Why does $\vert z\vert = z^5 $ have 6 solutions in $\mathbb{C}$
I tried to solve it with the polar method and I only found 5 solutions.
$$ z_{(n+1)} = e^{\left(\frac{2\cdot\pi}{5} +\frac{2\cdot\pi\cdot n}{5} \right)} \quad with\quad n=0,1,2,3,4 $$
There must be something special with the $\vert z\vert$ , but I can't find what.
you're just forgetting about the 6th solution $z=0$.

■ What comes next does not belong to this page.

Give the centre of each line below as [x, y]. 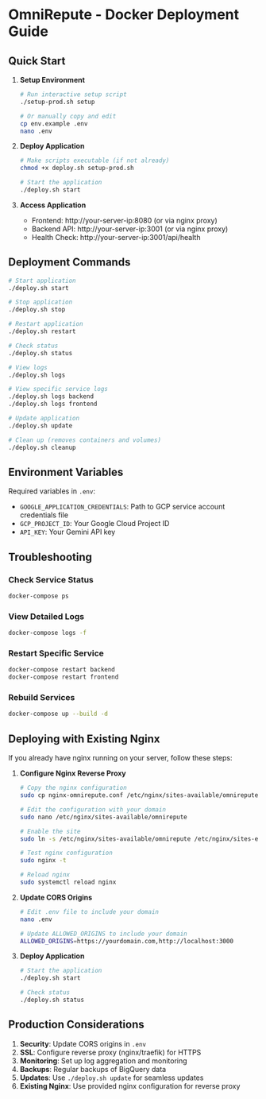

Oke here is a completely worked out solution:
We write $z=re^{i\alpha}$. Then we are looking for solutions $$r=|z|=z^5=r^5e^{5i\alpha}$$ It follows that we must have $r=0$, and so $z=0$, or otherwise we divide both sides by $r$ to find: $$r^4e^{5i\alpha}=1$$ And so by taking the absolute value of both sides: $$r^4=|r^4e^{5i\alpha}|=|1|=1$$ Since $r> 0$ we conclude that we must have $r=1$. Hence we want to find $\alpha$ satisfying $$e^{5i\alpha}=1$$ which gives the other $5$ solutions that you already found.
$z=0$ is clearly a solution.
Now suppose $z$ is a non-zero solution. Taking the modulus of each side in the given equation, we get $\vert z\vert=\vert z\vert^5$, and then $\vert z\vert=1$. From this, we deduce that $z^5=1$ and so $z\in\{1,\omega,\omega^2,\omega^3,\omega^4\}$ where $\omega=\exp(\frac{2i\pi}{5})$.
Finally the set of solutions of the given equation is included in $\{0, 1,\omega,\omega^2,\omega^3,\omega^4\}$
Conversely, it is readily seen that all those six complex numbers are effectively solutions.